Elevate – Don’t Appropriate
The fashion industry, on both men’s and women’s ends, is guilty of decades of cultural appropriation. Some are obvious. Others, while meant to pay tribute or revere, feel like someone watching from a distance and drawing their own interpretation with that degree of removal.
Abloh’s vision, going back to Pyrex and through Louis Vuitton, drew in youth culture to create a more immersive, authentic experience. Abloh had previously said in interviews that he designs for his 17-year-old self – and that’s someone, in hindsight, who’s involved in the skate scene, takes an interest in graffiti, and has lofty goals in an industry notorious for gatekeeping. In turn, both Off-White and Abloh’s work for Louis Vuitton brought in personal inspiration that never felt like dabbling and, in several instances, elevated Black excellence directly and indirectly. Among them, Abloh’s alluded to the works of Basquiat, Martin Luther King, Jr., Quincy Jones’ “We Are The World,” and 1970s musical The Wiz without being heavy handed.
Too, at a time when many question the fashion industry having a voice in political and social justice issues, Abloh didn’t shy away from making a statement: For his 2019 museum show in Chicago, he opted to include a work referencing the killing of Laquan McDonald by police officers.
On the subject of gatekeeping, it’s easy for a designer breaking the mould – through vision, background, or race – to be thought of as an exception. The result, through fashion design and even in other industries, is monochrome thought and perspective, one often reflecting the White, western middle- to upper-class experience. It means some get lifted by virtue of mirrored social values, being able to access opportunities that others by not having that connection through a shared social experience get blocked from.
Abloh realised this and, when given a platform, utilised his position to inspire and uplift others. This was something as mundane as, after his appointment to Louis Vuitton, featuring more models of colour or female athletes in his runway presentations, or continuing hip-hop’s legacy of high-fashion aspiration into the 2010s by not only wearing but creating his own brands.

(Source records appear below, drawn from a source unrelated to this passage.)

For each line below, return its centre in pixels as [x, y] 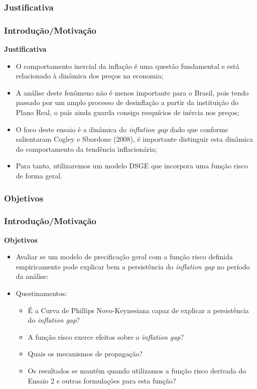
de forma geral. [39, 175]
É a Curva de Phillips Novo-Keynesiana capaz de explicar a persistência [138, 310]
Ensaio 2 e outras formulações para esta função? [102, 380]
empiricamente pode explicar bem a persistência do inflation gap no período [133, 266]
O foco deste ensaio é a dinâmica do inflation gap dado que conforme [122, 129]
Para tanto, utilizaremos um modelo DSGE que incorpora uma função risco [132, 166]
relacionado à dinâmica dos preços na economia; [90, 76]
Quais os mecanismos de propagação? [85, 354]
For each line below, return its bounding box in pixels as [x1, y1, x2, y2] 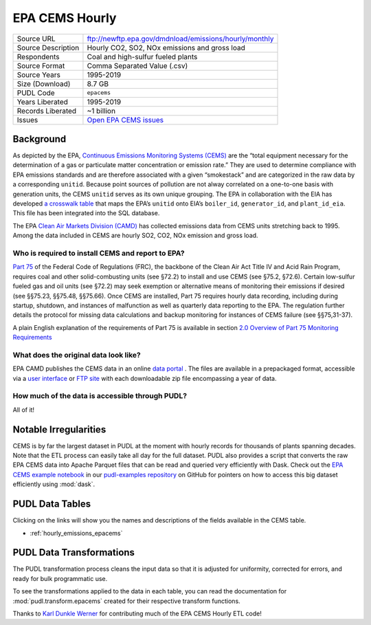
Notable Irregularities [12, 424, 106, 435]
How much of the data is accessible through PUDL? [12, 391, 188, 401]
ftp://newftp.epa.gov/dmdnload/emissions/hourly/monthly [87, 34, 274, 43]
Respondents [16, 52, 60, 61]
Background [12, 133, 67, 144]
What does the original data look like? [12, 350, 141, 360]
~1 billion [87, 106, 116, 116]
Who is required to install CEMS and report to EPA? [12, 248, 185, 258]
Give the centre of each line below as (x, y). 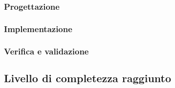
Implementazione (38, 28)
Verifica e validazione (46, 51)
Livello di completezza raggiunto (88, 78)
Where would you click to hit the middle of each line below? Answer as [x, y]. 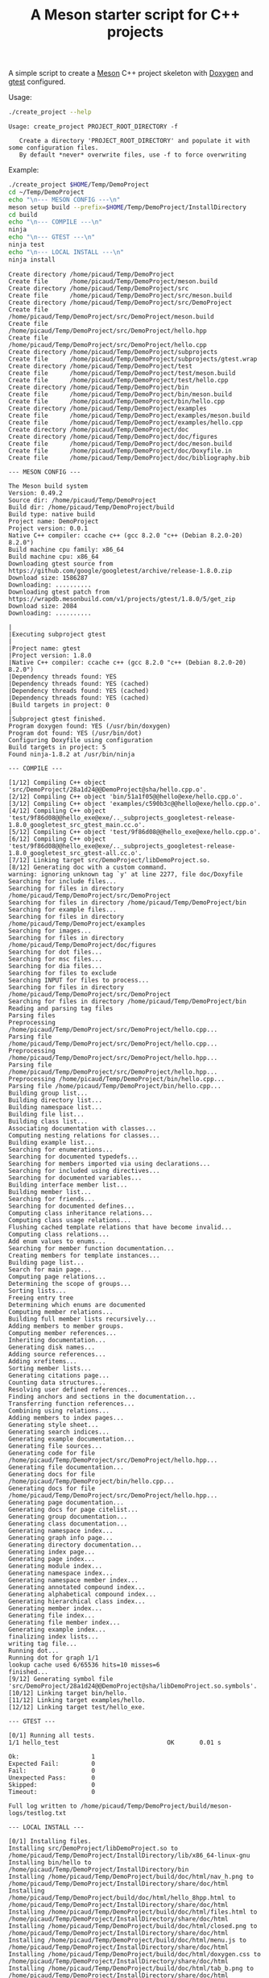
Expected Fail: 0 [52, 1763]
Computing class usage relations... [70, 1220]
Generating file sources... [56, 1446]
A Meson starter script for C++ [135, 15]
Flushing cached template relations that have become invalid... [120, 1227]
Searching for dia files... [56, 966]
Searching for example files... [62, 909]
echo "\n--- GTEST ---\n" [52, 237]
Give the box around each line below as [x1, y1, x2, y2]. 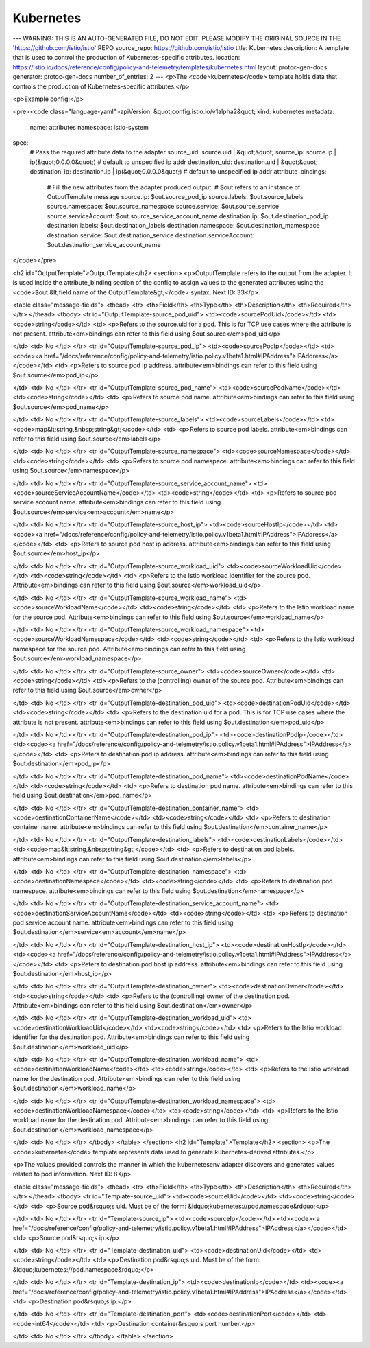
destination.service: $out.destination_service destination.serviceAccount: [47, 231, 255, 240]
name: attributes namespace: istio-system [29, 123, 149, 131]
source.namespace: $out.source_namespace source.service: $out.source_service [47, 202, 280, 211]
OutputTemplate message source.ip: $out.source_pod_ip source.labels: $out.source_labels [47, 193, 304, 201]
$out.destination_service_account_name [47, 240, 161, 248]
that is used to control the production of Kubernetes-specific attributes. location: [12, 54, 241, 62]
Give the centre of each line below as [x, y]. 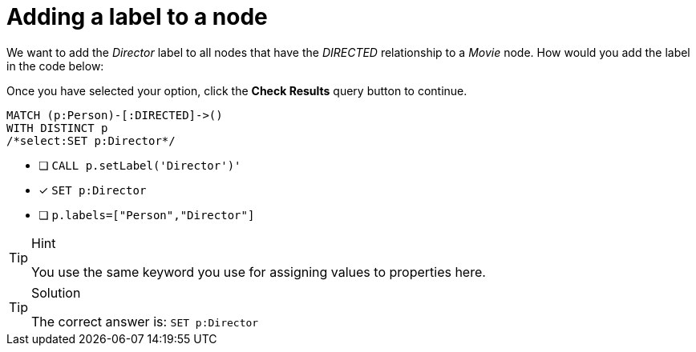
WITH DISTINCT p [57, 128]
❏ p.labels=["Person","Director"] [147, 214]
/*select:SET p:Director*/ [91, 140]
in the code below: [55, 66]
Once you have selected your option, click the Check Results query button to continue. [237, 90]
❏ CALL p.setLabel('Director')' [140, 165]
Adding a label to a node [137, 17]
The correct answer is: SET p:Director [145, 321]
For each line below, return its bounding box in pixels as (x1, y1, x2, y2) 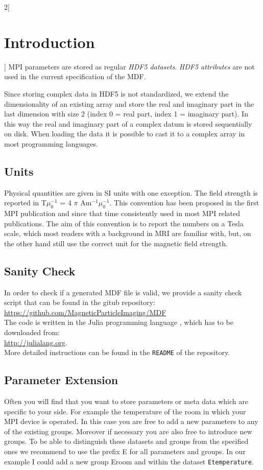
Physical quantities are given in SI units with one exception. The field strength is (4, 187, 258, 198)
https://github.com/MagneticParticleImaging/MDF (4, 307, 166, 317)
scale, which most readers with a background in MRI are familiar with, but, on (4, 228, 251, 239)
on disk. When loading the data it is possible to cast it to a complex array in (4, 128, 245, 139)
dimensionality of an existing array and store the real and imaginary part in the (4, 98, 254, 109)
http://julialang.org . (4, 337, 67, 347)
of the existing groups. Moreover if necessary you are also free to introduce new (4, 426, 252, 436)
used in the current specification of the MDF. (4, 71, 146, 82)
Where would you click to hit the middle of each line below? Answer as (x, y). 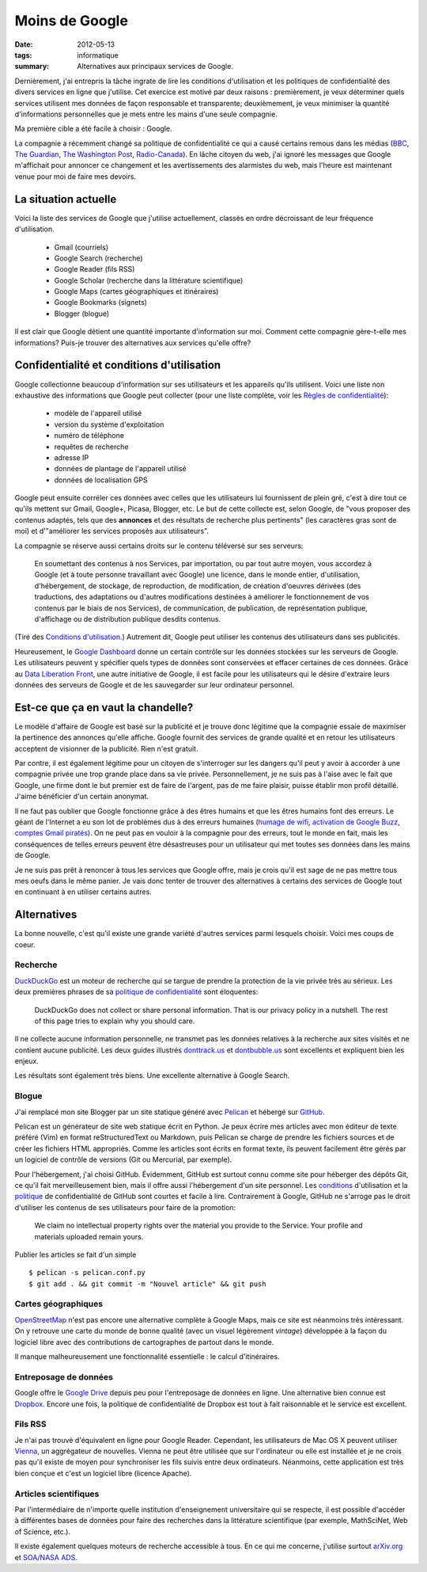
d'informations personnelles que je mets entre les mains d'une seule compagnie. (146, 114)
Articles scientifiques (57, 1494)
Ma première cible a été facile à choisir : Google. (94, 129)
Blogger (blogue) (82, 314)
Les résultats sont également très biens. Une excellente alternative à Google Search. (152, 1075)
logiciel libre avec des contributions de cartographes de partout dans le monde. (144, 1342)
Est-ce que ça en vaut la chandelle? (104, 708)
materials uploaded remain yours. (89, 1236)
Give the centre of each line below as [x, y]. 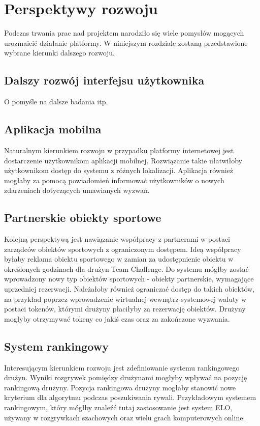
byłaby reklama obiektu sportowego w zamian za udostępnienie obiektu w [119, 259]
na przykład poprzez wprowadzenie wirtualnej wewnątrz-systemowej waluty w [125, 299]
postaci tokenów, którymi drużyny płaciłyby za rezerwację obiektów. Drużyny [125, 309]
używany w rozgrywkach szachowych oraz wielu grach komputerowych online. [125, 417]
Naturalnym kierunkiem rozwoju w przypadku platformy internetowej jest [119, 150]
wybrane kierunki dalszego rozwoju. [59, 53]
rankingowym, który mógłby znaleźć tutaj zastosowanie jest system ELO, [118, 407]
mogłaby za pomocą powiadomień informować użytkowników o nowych [114, 180]

Aside from redefining aspiration – and elevating the “for us, by us” ethos – Abloh’s efforts outside of his brands involved giving back to his community and helping pave the way for other Black creatives: specifically, he helped redesign facilities for the Chicago Boys and Girls Clubs and the NikeLab Chicago Re-Creation Center, and set up a “Post-Modern” Scholarship Fund for Black students interested in breaking into the fashion industry.